Decoding UTF-8. Part III: Determining Sequence Length – A Lookup Table
8 days ago
- #UTF-8
- #branchless
- #lookup-table
- The article discusses using a lookup table to determine the length of UTF-8 sequences without branching.
- UTF-8 lead bytes can be mapped to sequence lengths using a 256-byte lookup table, where each index corresponds to a byte value.
- One-byte sequences (0x00-0x7F) have a length of 1.
- Two-byte sequences (0xC0-0xDF) have a length of 2, except for overlong sequences (0xC0-0xC1), which are invalid.

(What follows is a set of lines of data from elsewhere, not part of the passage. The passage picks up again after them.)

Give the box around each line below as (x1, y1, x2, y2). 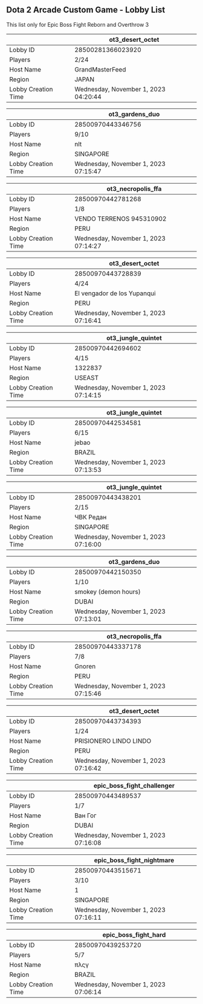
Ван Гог (74, 811, 97, 820)
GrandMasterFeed (74, 65, 126, 73)
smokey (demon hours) (74, 587, 141, 596)
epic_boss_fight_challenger (93, 781, 175, 790)
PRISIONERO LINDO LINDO (74, 736, 152, 745)
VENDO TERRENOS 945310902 (74, 214, 167, 223)
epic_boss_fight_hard (102, 930, 166, 939)
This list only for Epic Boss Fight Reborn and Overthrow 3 (6, 21, 149, 28)

- Three-byte sequences (0xE0-0xEF) have a length of 3.
- Four-byte sequences (0xF0-0xF4) have a length of 4, but sequences implying code points above U+10FFFF (0xF5-0xFF) are invalid.
- Continuation bytes (0x80-0xBF) and invalid lead bytes (0xF8-0xFF) are marked with a length of 0.
- The lookup table is implemented using a hard-coded array, with designated initializers for ranges (a GNU extension).
- The assembly code shows efficient access to the lookup table, but it adds a 256-byte array to the binary, potentially affecting caching.
- Future posts will explore branchless methods without a lookup table.